GRESIK, WARTA PERTIWI – Satreskrim Polres Gresik Polda Jatim kembali berhasil membekuk satu orang Daftar Pencarian Orang (DPO) terkait kasus pengeroyokan di Kecamatan Dukun dan Panceng.
Tersangka berinisial PRP (19), warga Benowo, Surabaya, ditangkap di sebuah kos di Desa Pongangan, Kecamatan Manyar. Ia merupakan salah satu dari delapan pelaku gangster yang terlibat aksi pengeroyokan pada 4 Januari lalu. Dalam kejadian tersebut, PRP turut melakukan pemukulan dan merampas tas korban yang berisi handphone.
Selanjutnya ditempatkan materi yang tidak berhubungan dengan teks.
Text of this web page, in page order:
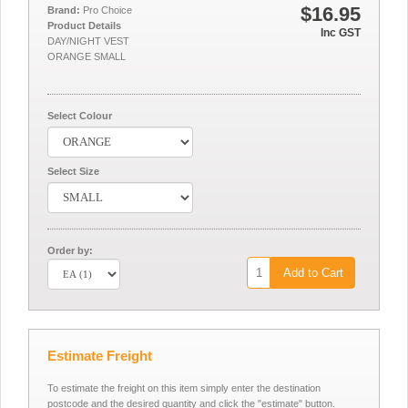
$16.95
Inc GST
Brand: Pro Choice
Product Details
DAY/NIGHT VEST
ORANGE SMALL
Select Colour
Select Size
Order by:
Add to Cart
Estimate Freight
To estimate the freight on this item simply enter the destination
postcode and the desired quantity and click the "estimate" button.
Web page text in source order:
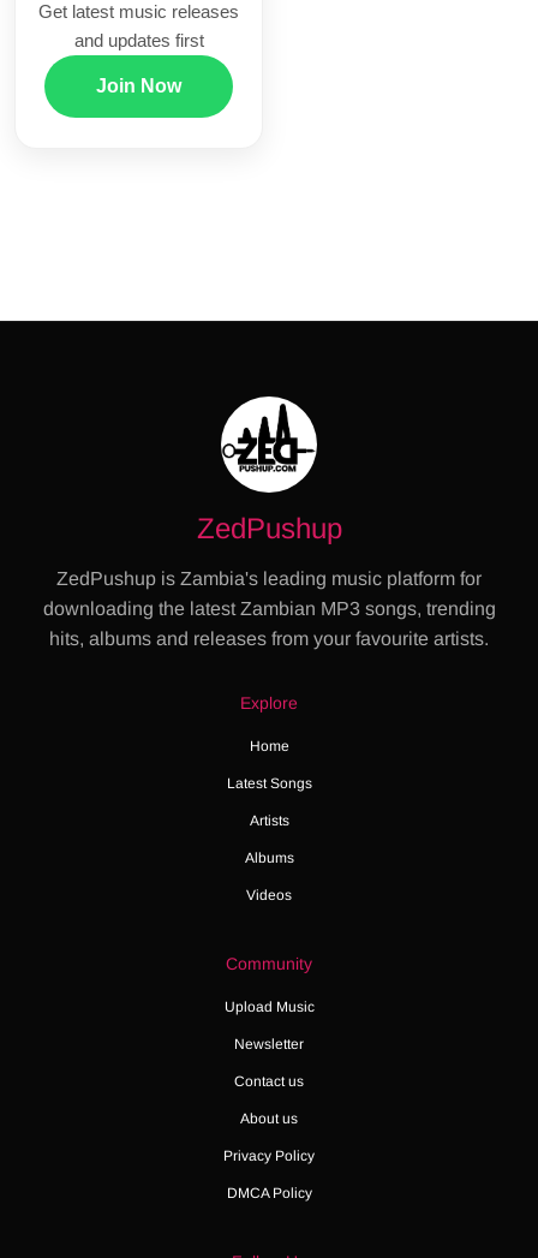
Get latest music releases
and updates first
Join Now
ZedPushup
ZedPushup is Zambia's leading music platform for
downloading the latest Zambian MP3 songs, trending
hits, albums and releases from your favourite artists.
Explore
Home
Latest Songs
Artists
Albums
Videos
Community
Upload Music
Newsletter
Contact us
About us
Privacy Policy
DMCA Policy
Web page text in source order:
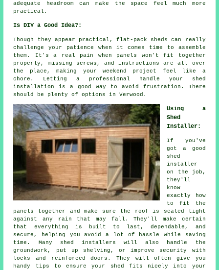
adequate headroom can make the space feel much more
practical.
Is DIY a Good Idea?:
Though they appear practical, flat-pack sheds can really
challenge your patience when it comes time to assemble
them. It's a real pain when panels won't fit together
properly, missing screws, and instructions are all over
the place, making your weekend project feel like a
chore. Letting a professional handle your shed
installation is a good way to avoid frustration. There
should be plenty of options in Verwood.
Using a
Shed
Installer:
If you've
got a good
shed
installer
on the job,
they'll
know
exactly how
to fit the
panels together and make sure the roof is sealed tight
against any rain that may fall. They'll make certain
that everything is built to last, dependable, and
secure, helping you avoid a lot of hassle while saving
time. Many shed installers will also handle the
groundwork, put up shelving, or improve security with
locks and reinforced doors. They will often give you
handy tips to ensure your shed fits nicely into your
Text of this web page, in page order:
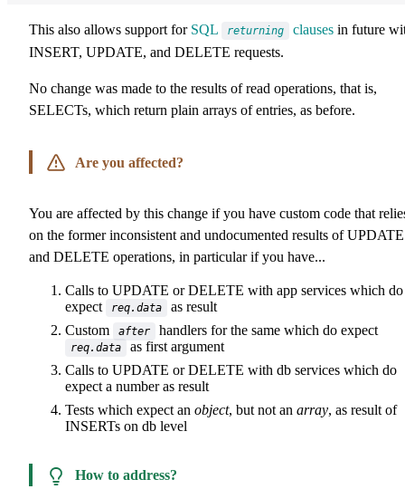
This also allows support for SQL returning clauses in future
INSERT, UPDATE, and DELETE requests.
No change was made to the results of read operations, that is,
SELECTs, which return plain arrays of entries, as before.
Are you affected?
You are affected by this change if you have custom code that
on the former inconsistent and undocumented results of UPDATE
and DELETE operations, in particular if you have...
Calls to UPDATE or DELETE with app services which do
expect
req.data
as result
Custom
after handlers for the same which do expect
req.data
as first argument
Calls to UPDATE or DELETE with db services which do
expect a number as result
Tests which expect an object, but not an array, as result of
INSERTs on db level
How to address?
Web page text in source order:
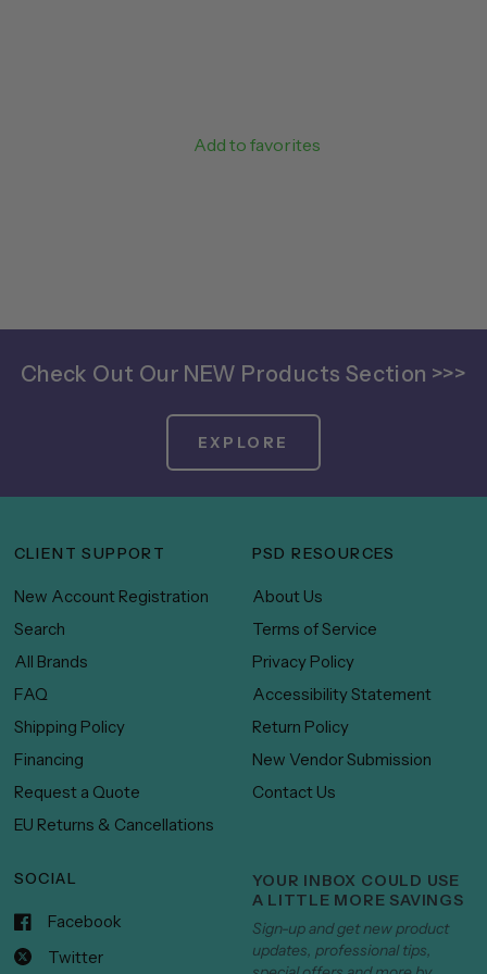
Add to favorites
Check Out Our NEW Products Section >>>
EXPLORE
CLIENT SUPPORT
New Account Registration
Search
All Brands
FAQ
Shipping Policy
Financing
Request a Quote
EU Returns & Cancellations
PSD RESOURCES
About Us
Terms of Service
Privacy Policy
Accessibility Statement
Return Policy
New Vendor Submission
Contact Us
SOCIAL
Facebook
Twitter
YOUR INBOX COULD USE
A LITTLE MORE SAVINGS
Sign-up and get new product
updates, professional tips,
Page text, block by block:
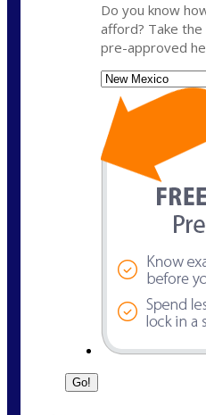
Do you know
afford? Take
pre-approved
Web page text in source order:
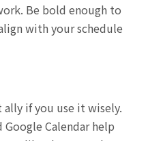
Be bold enough to
with your schedule
ally if you use it wisely.
Calendar help
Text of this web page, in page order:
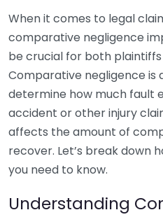
When it comes to legal
comparative negligence
be crucial for both
Comparative negligence is
determine how much fault
accident or other injury
affects the amount of
recover. Let’s break down
you need to know.
Understanding
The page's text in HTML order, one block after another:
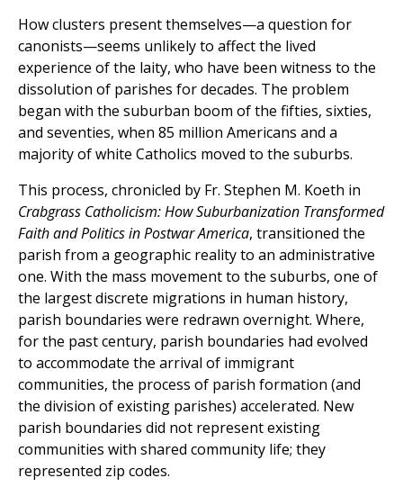
How clusters present themselves—a question for
canonists—seems unlikely to affect the lived
experience of the laity, who have been witness to the
dissolution of parishes for decades. The problem
began with the suburban boom of the fifties, sixties,
and seventies, when 85 million Americans and a
majority of white Catholics moved to the suburbs.
This process, chronicled by Fr. Stephen M. Koeth in
Crabgrass Catholicism: How Suburbanization Transformed
Faith and Politics in Postwar America, transitioned the
parish from a geographic reality to an administrative
one. With the mass movement to the suburbs, one of
the largest discrete migrations in human history,
parish boundaries were redrawn overnight. Where,
for the past century, parish boundaries had evolved
to accommodate the arrival of immigrant
communities, the process of parish formation (and
the division of existing parishes) accelerated. New
parish boundaries did not represent existing
communities with shared community life; they
represented zip codes.
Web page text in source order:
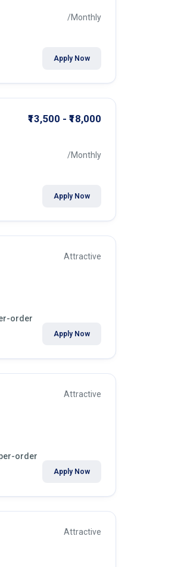
/Monthly
Apply Now
₹13,500 - ₹18,000
/Monthly
Apply Now
order
Attractive
Apply Now
order
Attractive
Apply Now
Attractive
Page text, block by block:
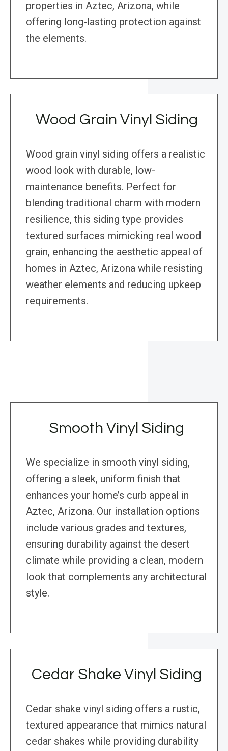
properties in Aztec, Arizona, while
offering long-lasting protection against
the elements.
Wood Grain Vinyl Siding
Wood grain vinyl siding offers a realistic
wood look with durable, low-
maintenance benefits. Perfect for
blending traditional charm with modern
resilience, this siding type provides
textured surfaces mimicking real wood
grain, enhancing the aesthetic appeal of
homes in Aztec, Arizona while resisting
weather elements and reducing upkeep
requirements.
Smooth Vinyl Siding
We specialize in smooth vinyl siding,
offering a sleek, uniform finish that
enhances your home’s curb appeal in
Aztec, Arizona. Our installation options
include various grades and textures,
ensuring durability against the desert
climate while providing a clean, modern
look that complements any architectural
style.
Cedar Shake Vinyl Siding
Cedar shake vinyl siding offers a rustic,
textured appearance that mimics natural
cedar shakes while providing durability
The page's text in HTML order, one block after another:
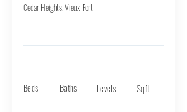
Cedar Heights, Vieux-Fort
Beds Baths Levels Sqft
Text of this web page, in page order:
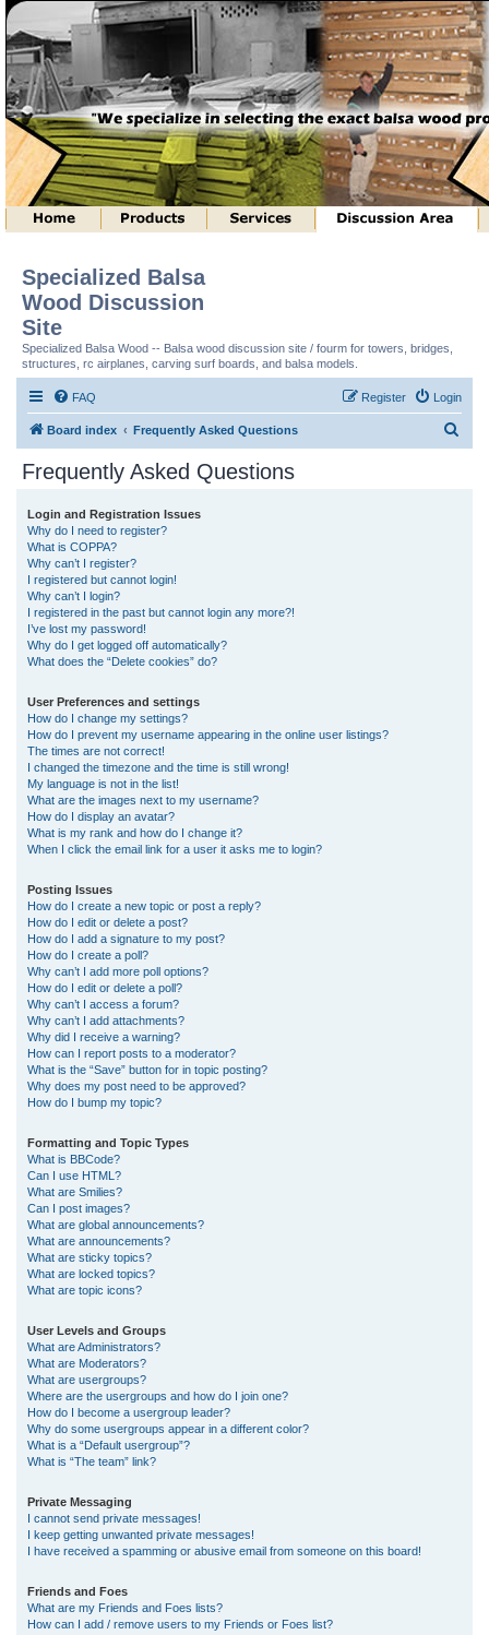
Specialized Balsa
Wood Discussion
Site
Specialized Balsa Wood -- Balsa wood discussion site / fourm for towers, bridges,
structures, rc airplanes, carving surf boards, and balsa models.
FAQ Login
Register
Board index Frequently Asked Questions
Frequently Asked Questions
Login and Registration Issues
Why do I need to register?
What is COPPA?
Why can’t I register?
I registered but cannot login!
Why can’t I login?
I registered in the past but cannot login any more?!
I’ve lost my password!
Why do I get logged off automatically?
What does the “Delete cookies” do?
User Preferences and settings
How do I change my settings?
How do I prevent my username appearing in the online user listings?
The times are not correct!
I changed the timezone and the time is still wrong!
My language is not in the list!
What are the images next to my username?
How do I display an avatar?
What is my rank and how do I change it?
When I click the email link for a user it asks me to login?
Posting Issues
How do I create a new topic or post a reply?
How do I edit or delete a post?
How do I add a signature to my post?
How do I create a poll?
Why can’t I add more poll options?
How do I edit or delete a poll?
Why can’t I access a forum?
Why can’t I add attachments?
Why did I receive a warning?
How can I report posts to a moderator?
What is the “Save” button for in topic posting?
Why does my post need to be approved?
How do I bump my topic?
Formatting and Topic Types
What is BBCode?
Can I use HTML?
What are Smilies?
Can I post images?
What are global announcements?
What are announcements?
What are sticky topics?
What are locked topics?
What are topic icons?
User Levels and Groups
What are Administrators?
What are Moderators?
What are usergroups?
Where are the usergroups and how do I join one?
How do I become a usergroup leader?
Why do some usergroups appear in a different color?
What is a “Default usergroup”?
What is “The team” link?
Private Messaging
I cannot send private messages!
I keep getting unwanted private messages!
I have received a spamming or abusive email from someone on this board!
Friends and Foes
What are my Friends and Foes lists?
How can I add / remove users to my Friends or Foes list?
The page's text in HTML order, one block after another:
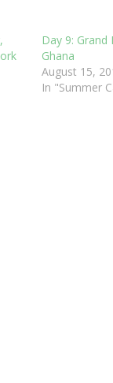
Day 9: Grand
Ghana
August 15,
In "Summer
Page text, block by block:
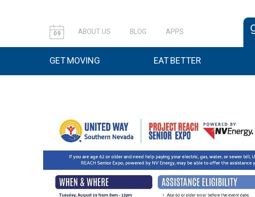
09 ABOUT US BLOG APPS
GET MOVING EAT BETTER
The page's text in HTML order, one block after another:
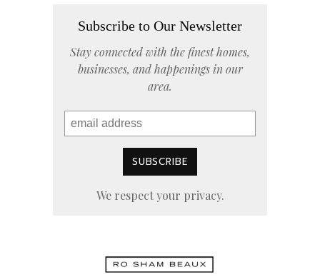
Subscribe to Our Newsletter
Stay connected with the finest homes,
businesses, and happenings in our
area.
We respect your privacy.
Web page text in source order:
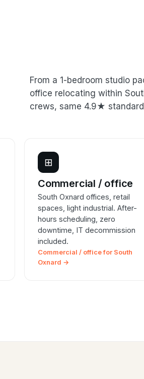
From a 1-bedroom studio
office relocating within
crews, same 4.9★
⊞
Commercial / office
South Oxnard offices, retail
spaces, light industrial. After-
hours scheduling, zero
downtime, IT decommission
included.
Commercial / office for South
Oxnard →
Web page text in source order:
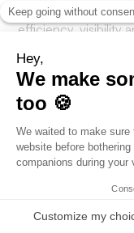
of your projects.
efficiency, visibility
switch to modern
Optimize your
Discover how
HR software
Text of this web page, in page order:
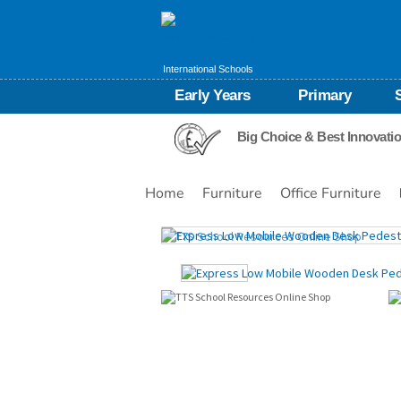
International Schools
Early Years Primary
Big Choice & Best
Home Furniture Office Furniture
Images
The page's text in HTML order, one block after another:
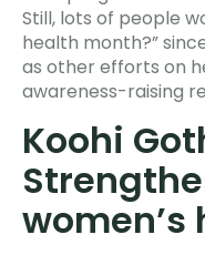
Still, lots of people
health month?”
as other efforts on
awareness-raising
Koohi
women’s
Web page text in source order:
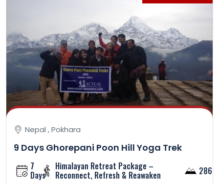
Nepal , Pokhara
9 Days Ghorepani Poon Hill Yoga Trek
7
Days
Himalayan Retreat Package –
Reconnect, Refresh & Reawaken 2860
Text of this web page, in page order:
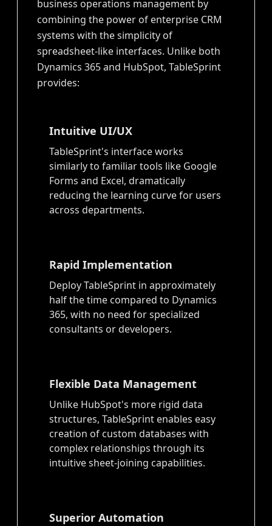
business operations management by
combining the power of enterprise CRM
systems with the simplicity of
spreadsheet-like interfaces. Unlike both
Dynamics 365 and HubSpot, TableSprint
provides:
Intuitive UI/UX
TableSprint's interface works
similarly to familiar tools like Google
Forms and Excel, dramatically
reducing the learning curve for users
across departments.
Rapid Implementation
Deploy TableSprint in approximately
half the time compared to Dynamics
365, with no need for specialized
consultants or developers.
Flexible Data Management
Unlike HubSpot's more rigid data
structures, TableSprint enables easy
creation of custom databases with
complex relationships through its
intuitive sheet-joining capabilities.
Superior Automation

Kanit Resmob Satreskrim Polres Gresik, Ipda Andi Muh Asyraf Gunawan, membenarkan penangkapan tersebut. “Benar, pelaku membawa kabur tas milik korban beserta handphone yang berada di dalamnya,” ujarnya. Kepada penyidik, PRP mengaku telah menyerahkan handphone tersebut kepada dua DPO lain, yakni DVT dan RZL, yang hingga kini masih dalam pengejaran.
Kasatreskrim Polres Gresik, AKP Arya Widjaya, menambahkan bahwa PRP ditetapkan sebagai DPO setelah berulang kali mangkir dari panggilan penyidik. Pelariannya berakhir setelah petugas berhasil menangkapnya di kos wilayah Manyar.
Arya juga mengungkap bahwa aksi pengeroyokan tersebut diinisiasi oleh tersangka YF (26), warga Kebomas, yang berperan sebagai provokator sekaligus pelaku perampasan handphone korban. YF sebelumnya ditangkap di Mojokerto dan dilumpuhkan dengan tindakan tegas karena melawan petugas.
Dari total delapan tersangka, enam orang telah diamankan, sementara dua lainnya masih buron. Selain itu, terdapat lima anak di bawah umur yang sempat diamankan karena ikut dalam konvoi, namun hanya dikenai sanksi wajib lapor lantaran tidak terlibat langsung dalam pengeroyokan.